Avec Beaudré, le Tour des côtes de Bretagne en automobile » s’efface pour céder la place à la « route de Bretagne », ce « merveilleux voyage en cinq jours aux pays des pardons, des menhirs, des calvaires, des landes mystérieuses », s’impose en 1926. Prenant le relai du rail, la route devient le vecteur prioritaire de la découverte des richesses touristiques de la Bretagne. En 1927, le journaliste et écrivain Jean Mauclère (1887-1951), appelé par le réseau de l’État à faire la promotion de la route de Bretagne n’hésite pas à écrire en introduction à son texte : « Savez-vous bien quelle est la triomphatrice de notre époque, la reine du XXe siècle ? C’est Sa Majesté la Route, jadis tintinnabulantes des grelots des diligences, jetée ensuite à la léthargie par le développement des voies ferrées, et à qui, pour la plus grande joie des amateurs de pittoresque, l’auto bourdonnante et rapide rend la vie d’autrefois[7]. » De son côté, la femme de lettres Claude Dervenn (1898-1978), dans sa préface à la plaquette la Route de Bretagne, publiée en 1929 sous les auspices du même réseau, ose un rapprochement avec le coutumier tour de Bretagne, le proverbial Tro-Breiz[8] : « Une vieille tradition de Bretagne affirme que nul homme n’entrera dans le Paradis s’il n’a durant sa vie, accompli son Tro-Breiz – pèlerinage aux sanctuaires vénérés des sept saints d’Armorique (…). Ainsi, pour leur " tour de Bretagne ", les pèlerins s’en allaient par les petites routes bordées d’ajoncs, à travers les vieux comtés, Goëlo, Trégor, Léon, Cornouaille, Pays de Vannes ou Porhoët, de clocher en clocher, de pardon en pardon… Aujourd’hui, le Tro-Breiz s’appelle la Route de Bretagne, et des cars luxueux ont remplacé les charrettes rustiques. Mais l’inoubliable périple est resté le même. »

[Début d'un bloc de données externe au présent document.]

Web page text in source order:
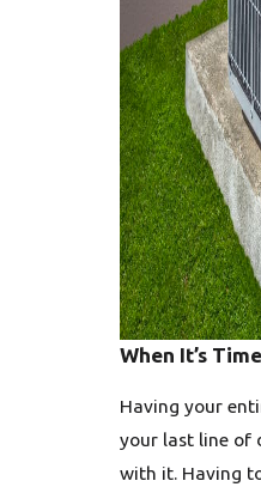
When It’s
Having your
your last line of
with it. Having
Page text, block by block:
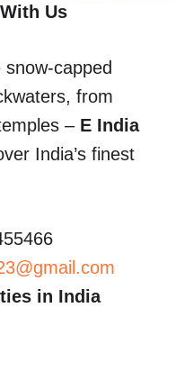
Us
capped
from
– E India
India’s finest
in India
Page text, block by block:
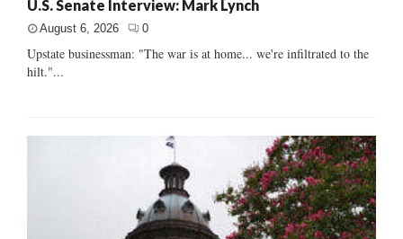
U.S. Senate Interview: Mark Lynch
August 6, 2026 0
Upstate businessman: "The war is at home... we're infiltrated to the
hilt."...
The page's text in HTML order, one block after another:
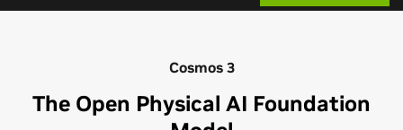
Cosmos 3
The Open Physical AI Foundation
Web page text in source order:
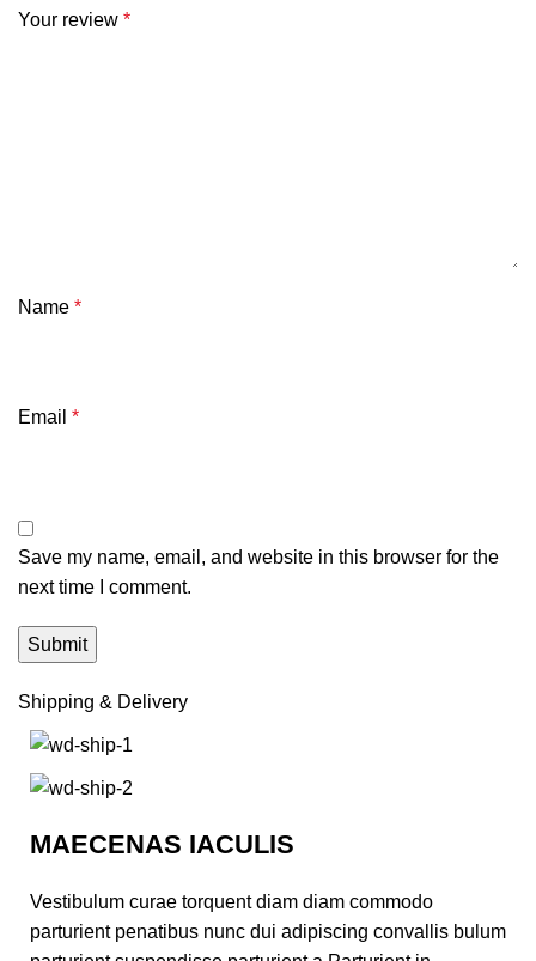
Your review *
Name *
Email *
Save my name, email, and website in this browser for the
next time I comment.
Shipping & Delivery
MAECENAS IACULIS
Vestibulum curae torquent diam diam commodo
parturient penatibus nunc dui adipiscing convallis bulum
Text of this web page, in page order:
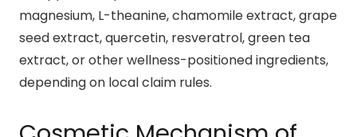
magnesium, L-theanine, chamomile extract, grape
seed extract, quercetin, resveratrol, green tea
extract, or other wellness-positioned ingredients,
depending on local claim rules.
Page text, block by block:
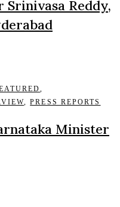
Reddy,
,
,PRESS REPORTS
Minister
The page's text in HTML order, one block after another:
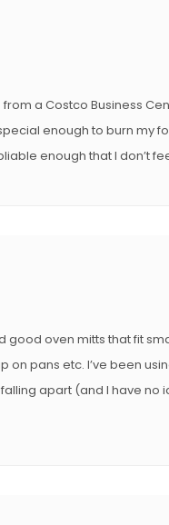
a Costco Business
enough to burn my
enough that I don’t
good oven mitts that fit
on pans etc. I’ve been
apart (and I have
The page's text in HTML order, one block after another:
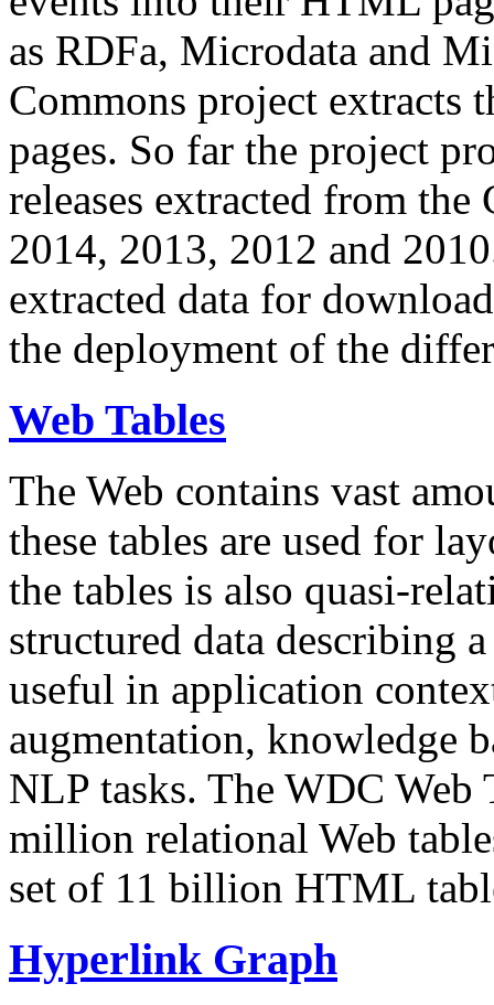
as RDFa, Microdata and
Commons project extracts
pages. So far the project
releases extracted from
2014, 2013, 2012 and
extracted data for
the deployment of the
Web Tables
The Web contains vast
these tables are used for
the tables is also quasi-
structured data describing
useful in application
augmentation, knowledge
NLP tasks. The WDC Web
million relational Web
set of 11 billion HTML
Hyperlink Graph
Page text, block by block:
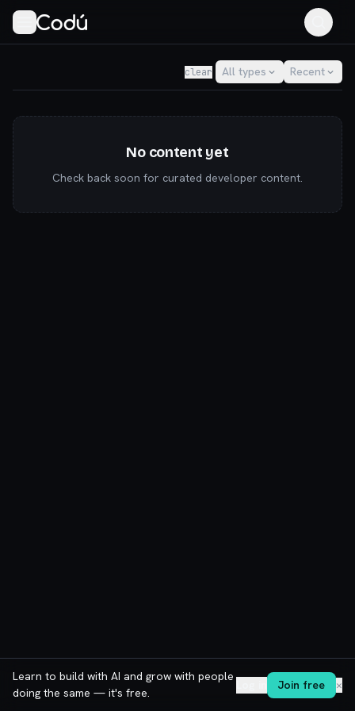
Codú — the community for AI builders & indie hackers
clear All types Recent
No content yet
Check back soon for curated developer content.
Learn to build with AI and grow with people
doing the same — it's free.
Join free ✕
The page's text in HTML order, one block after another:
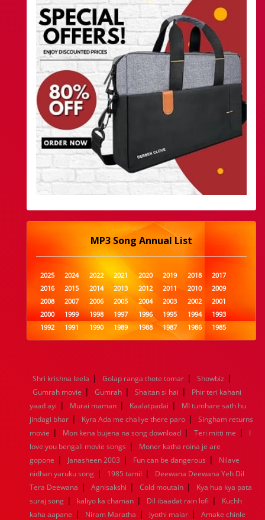
MP3 Song Annual List
2025 2024 2022 2021 2020 2019 2018
2017
2016
2015 2014 2013 2012 2011 2010
2009
2008
2007 2006 2005 2004 2003 2002
2001
2000
1999 1998 1997 1996 1995 1994
1993
1992
1991 1990 1989 1988 1987 1986
1985
1984
1983 1982 1981 1980 1979 1978
1977
1960
1959 1958 1957 1956 1955 1954
1953
1952
1951 1950 1949 1948 1947 1946
1945
1944
1943 1942 1941 1940 1939 1938
1937
1936
1935 1934 1933 1932 1885 1447 0
Shri krishna leela | Golap ranga thote tomar | Showbiz |
Gumrah movie | Gumrah | Shaitan si hai |
Phir teri kahani
yaad ayi | Murai maman | Kaalatpadai |
MI tumhare sath hu
jindagi bhar | Kyra Ada me chaliye there paro |
Singham returns
movie | Mon kena bujena na song download | Teri mitti me |
I
love you bengali movie songs |
Moner katha roina je are
gopone | Janasheen 2003 | Fun can be dangerous |
Nilave
nidhan yaruku song | 1985 tamil |
Deewana Deewana Yeh Dil
Tera Deewana | Agnisakshi | Cold moutain |
Kya hua kya pata
suraj song | kaliyo ka chaman | Dil ibaadat rain lofi |
Kuchh
kaha aapane | Niram Maratha | Jyothi malar |
Amake chinle
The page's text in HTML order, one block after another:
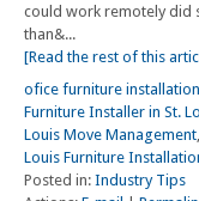
could work remotely did
than&...
[Read the rest of this
ofice furniture
Furniture Installer in St.
Louis Move Management,
Louis Furniture
Posted in: Industry Tips
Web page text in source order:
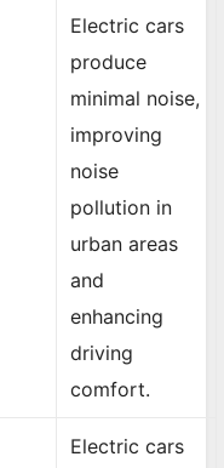
Electric cars
produce
minimal noise,
improving
noise
pollution in
urban areas
and
enhancing
driving
comfort.
Electric cars
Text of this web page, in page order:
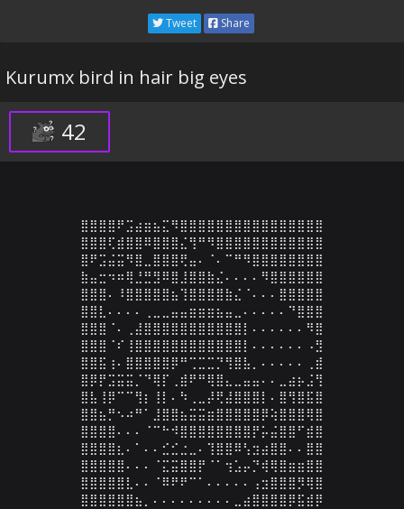
Tweet Share
Kurumx bird in hair big eyes
42
⣿⣿⣿⣿⠟⣩⣴⣶⣦⣍⠻⣿⣿⣿⣿⣿⣿⣿⣿⣿⣿⣿⣿⣿⣿⣿⣿
⣿⣿⣿⢏⣾⣿⣿⠿⣿⣿⣿⣌⢻⠛⠻⣿⣿⣿⣿⣿⣿⣿⣿⣿⣿⣿⣿
⣿⠟⣩⣬⣭⠻⣿⣀⣿⣿⣿⢟⣤⠄⠈⠄⠉⠛⠻⣿⣿⣿⣿⣿⣿⣿⣿
⣷⣤⣒⠲⠶⢿⣘⣛⣻⠿⣿⣸⣿⣿⣷⣌⠄⠄⠄⠄⠻⣿⣿⣿⣿⣿⣿
⣿⣿⣿⠄⠸⣿⣿⣿⣿⣿⣦⢹⣿⣿⣿⣿⣷⣌⠈⠄⠄⠄⣿⣿⣿⣿⣿
⣿⣿⣇⠄⠄⠄⠄⢀⣀⣀⣤⣤⣶⣶⣶⣦⣤⣀⠄⠄⠄⠄⠄⠙⣿⣿⣿
⣿⣿⣿⠈⠄⢀⣼⣿⣿⣿⣿⣿⣿⣿⣿⣿⣿⣿⡇⠄⠄⠄⠄⠄⠄⠻⣿
⣿⣿⣿⠈⠎⢸⣿⣿⣿⣿⣿⣿⣿⣿⣿⣿⣿⣿⡇⠄⠄⠄⠄⠄⠄⠠⣻
⣿⣿⣯⢰⠄⣿⣿⣿⣿⣿⡿⠛⢉⣉⣉⡙⢻⣿⣧⡀⠄⠄⠄⠄⠄⢀⣾
⣿⡿⡟⣩⣭⣭⡈⠙⢿⡏⢀⣾⠟⠛⢿⣿⣄⣀⣤⣤⠄⠄⣀⣴⡦⣨⢻
⣿⣧⢸⡿⠉⠉⢻⡆⢸⡇⠄⠳⢀⣀⡼⢟⣼⣿⣿⣿⡇⠄⣿⢻⣿⣯⣿
⣿⣿⣦⡛⠢⠴⠛⠁⣸⣿⣿⣦⣭⣭⣶⣿⣿⣿⣿⣿⡿⢵⣿⣿⣿⢿⣿
⣿⣿⣿⣿⠄⠄⠄⠈⠉⠓⠺⣿⣿⣿⣿⣿⣿⣿⣿⡟⡥⣬⣿⣿⠋⣾⣿
⣿⣿⣿⣿⣆⠄⠁⠄⠄⣊⣊⣐⣀⠄⢹⣿⣿⠿⢣⣲⣴⣿⣿⠄⠄⣿⣿
⣿⣿⣿⣿⣿⠄⠄⠄⠈⣍⣭⣿⣿⡟⠈⠁⢲⣡⡤⡙⢾⢿⣿⣶⣶⣿⣿
⣿⣿⣿⣿⣿⣇⠄⠄⠈⠿⠟⠟⠉⠁⠄⠄⠄⠄⠄⢠⣲⣿⣿⣿⡻⢿⣿
⣿⣿⣿⣿⣿⣿⣦⡀⠄⠄⠄⠄⠄⠄⠄⠄⠄⣀⣴⣿⣿⣿⣿⡿⣯⣾⡿
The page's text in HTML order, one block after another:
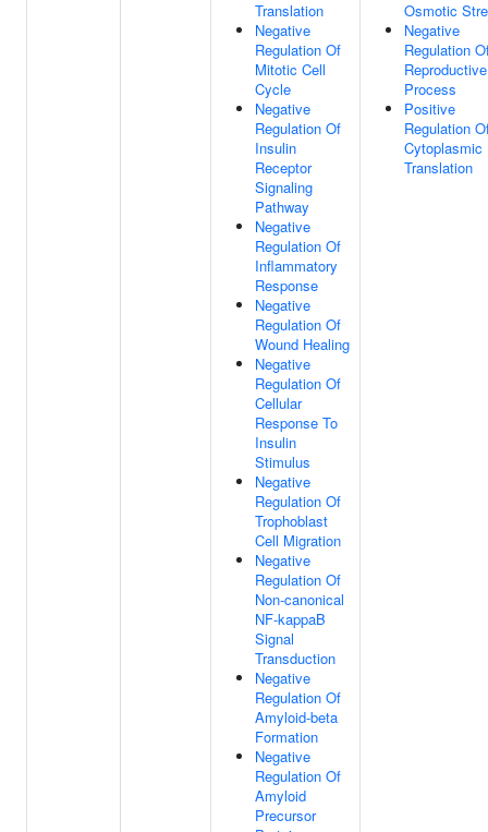
Translation
Negative
Regulation Of
Mitotic Cell
Cycle
Negative
Regulation Of
Insulin
Receptor
Signaling
Pathway
Negative
Regulation Of
Inflammatory
Response
Negative
Regulation Of
Wound Healing
Negative
Regulation Of
Cellular
Response To
Insulin
Stimulus
Negative
Regulation Of
Trophoblast
Cell Migration
Negative
Regulation Of
Non-canonical
NF-kappaB
Signal
Transduction
Negative
Regulation Of
Amyloid-beta
Formation
Negative
Regulation Of
Amyloid
Precursor
Osmotic
Negative
Regulation
Reproductive
Process
Positive
Regulation
Cytoplasmic
Translation
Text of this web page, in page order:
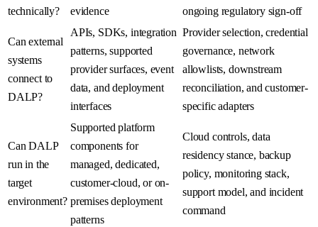
technically?
evidence
ongoing regulatory sign-off
Can external
systems
connect to
DALP?
APIs, SDKs, integration
patterns, supported
provider surfaces, event
data, and deployment
interfaces
Provider selection, credential
governance, network
allowlists, downstream
reconciliation, and customer-
specific adapters
Can DALP
run in the
target
environment?
Supported platform
components for
managed, dedicated,
customer-cloud, or on-
premises deployment
patterns
Cloud controls, data
residency stance, backup
policy, monitoring stack,
support model, and incident
command
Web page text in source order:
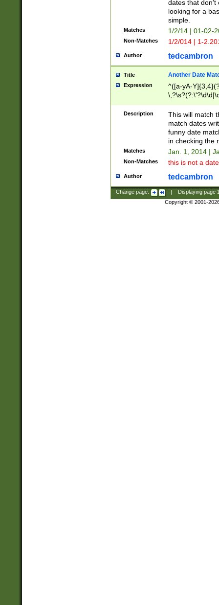
dates that don't
looking for a
simple.
Matches 1/2/14 | 01-02-
Non-Matches 1/2/014 | 1-
Author tedcambron
Title Another Date
Expression
^([a-yA-
Description
This will match
match dates
funny date
in checking the
Matches Jan. 1, 2014 |
Non-Matches this is not a
Author tedcambron
Change page: Displaying page
Copyright © 2001-
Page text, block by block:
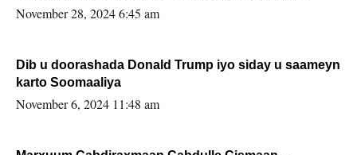
November 28, 2024 6:45 am
Dib u doorashada Donald Trump iyo siday u saameyn
karto Soomaaliya
November 6, 2024 11:48 am
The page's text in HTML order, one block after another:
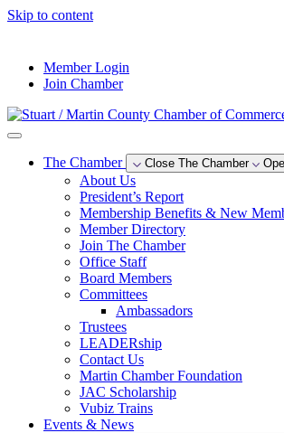
Skip to content
Member Login
Join Chamber
The Chamber Close The Chamber
About Us
President’s Report
Membership Benefits & New
Member Directory
Join The Chamber
Office Staff
Board Members
Committees
Ambassadors
Trustees
LEADERship
Contact Us
Martin Chamber Foundation
JAC Scholarship
Vubiz Trains
Events & News
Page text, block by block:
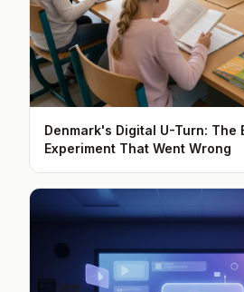
Denmark's Digital U-Turn: The
Experiment That Went Wrong

Les conditions d’exploitation de la route de Bretagne évoluent dans le temps. Fixées à l’origine de la mi-juillet à la mi-septembre, ses limites sont progressivement repoussées au mois de mai et à la fin du mois de septembre. Le nombre de départs, restreints à l’origine à un par semaine dans chaque sens, sont doublés en juillet et août. En 1926, le coût de la prestation est porté de 400 F à 450 F en « repas et hôtels non compris ». En 1927, les touristes effectuant le circuit voient la durée de la validité de leurs billets d’aller et retour portée à huit jours.


Cliquez ci-dessous pour télécharger et lire l'encadré « Les routes bretonnes, entre le pire et le meilleur »







L’intermède de la SATOS, la filière automobile du réseau de l’État (1929)



Émanation de la coordination des transports, la création, en 1928, de la filiale automobile des chemins de fer de l’État – la Société auxiliaire de transports de l’Ouest et du Sud-Ouest (SATOS) – invisibilise les Établissements Beaudré qui, bien que toujours chargés de l’exploitation de la route de Bretagne, disparaissent des encarts publicitaires au profit de la nouvelle venue[10]. C’est donc au nom de la SATOS qu’est faite l’annonce en 1929 de la mise en place, pour les mois de juillet et d’août, d’un « service rapide » s’adressant aux touristes « disposant de peu de temps ». L’itinéraire suivi est le même que celui de la route de Bretagne, mais parcouru en accéléré : quatre jours contre cinq. Il est plus coûteux aussi : 510 F contre 450 F. Limité dans un premier temps au sens Dinard-Vannes, il est dédoublé en 1932 afin de pouvoir être accompli dans le sens Vannes-Dinard. En 1929, toujours, sont créées une liaison Vannes-La Baule via la Roche-Bernard et Guérande « pour permettre aux baigneurs en villégiature sur la grande plage de l’embouchure de la Loire d’effectuer facilement la magnifique randonnée de la route de Bretagne » (60 F l’aller simple), et une relation « directe et rapide » entre les deux grandes plages bretonnes de Dinard et de La Baule via Rennes et Redon (trihebdomadaire du 1er au 31 juillet et du 1er au 15 septembre, journalière en août, 140 F l’aller simple).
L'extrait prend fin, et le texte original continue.